The Social Security program's reserves will be depleted in 2035, with continuing income to the combined trust funds being sufficient to pay 80% of scheduled benefits, the board of trustees predicted in its annual report, released Monday.
The old age and survivor insurance trust fund reserves are projected to be depleted in 2034, at which time OASI income would be sufficient to pay 77% of OASI scheduled benefits, the report states.
The disability income trust fund's asset reserves are projected to become depleted in 2052, at which time continuing income to the DI Trust Fund would be sufficient to pay 91% of DI scheduled benefits.
"The report shows the depletion of the combined funds is one year later than projected last year — 2034, last year, and 2035, this year," Nancy Altman, president of Social Security Works, a group that supports expanding the Social Security system, told ThinkAdvisor in an email message. "That kind of variation is not surprising when projecting out so far into the future."
The 2019 Trustees Report projects Social Security's cumulative surplus to be $2.9 trillion, according to Social Security Works. The report shows that Social Security is fully funded until 2035, 93% funded for the next 25 years, 87% funded over the next 50 years, and 84% funded over the next 75 years, the group said.
Maya MacGuineas, president of the Committee for a Responsible Federal Budget, added in a Monday statement that the report shows Social Security "faces a nearly $15 trillion funding shortfall and will face insolvency in only 16 years. That's when today's 51-year-olds reach the normal retirement age and when today's youngest retirees turn 78. At that point, if not addressed, the law calls for a devastating 20% across-the-board cut for all Americans who rely on the program."
Medicare's Hospital Insurance trust fund will run out even sooner in 2026, when today's 58-year-olds become eligible and today's newest beneficiaries turn 72, MacGuineas said.
"The 2019 Social Security Trustees Report confirms that Social Security remains fully affordable, notwithstanding its modest projected shortfall," Altman said. "The underreported story is that Democrats are moving forward with plans to raise sufficient revenue to eliminate the shortfall and cover the cost of expanded benefits."

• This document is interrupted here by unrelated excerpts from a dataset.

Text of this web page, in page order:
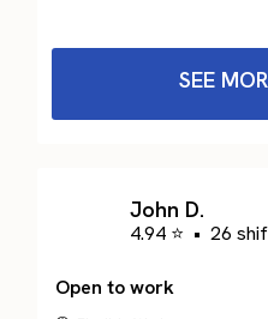
SEE
John D.
4.94 ⭐ • 26
Open to work
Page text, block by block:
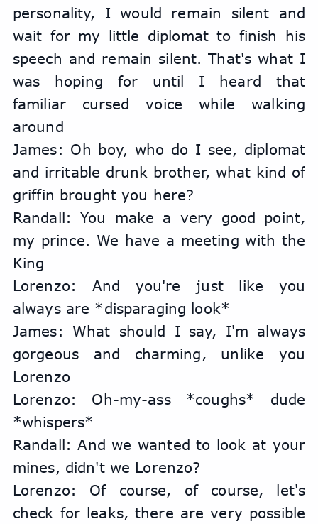
personality, I would remain silent and
wait for my little diplomat to finish his
speech and remain silent. That's what I
was hoping for until I heard that
familiar cursed voice while walking
around
James: Oh boy, who do I see, diplomat
and irritable drunk brother, what kind of
griffin brought you here?
Randall: You make a very good point,
my prince. We have a meeting with the
King
Lorenzo: And you're just like you
always are *disparaging look*
James: What should I say, I'm always
gorgeous and charming, unlike you
Lorenzo
Lorenzo: Oh-my-ass *coughs* dude
*whispers*
Randall: And we wanted to look at your
mines, didn't we Lorenzo?
Lorenzo: Of course, of course, let's
check for leaks, there are very possible

The Social Security 2100 Act, introduced by Rep. John Larson, D-Conn., "has over 200 co-sponsors" in the House, Altman said. "Larson has held several hearings on the bill and intends to bring it to the House floor this spring."
While the combined basis is the way everyone tends to look at the trust funds, "by law, if either fund is unable to cover all the costs of its benefits and related administrative costs, it would be unable to pay full benefits on time," Altman explains, but that "has never happened."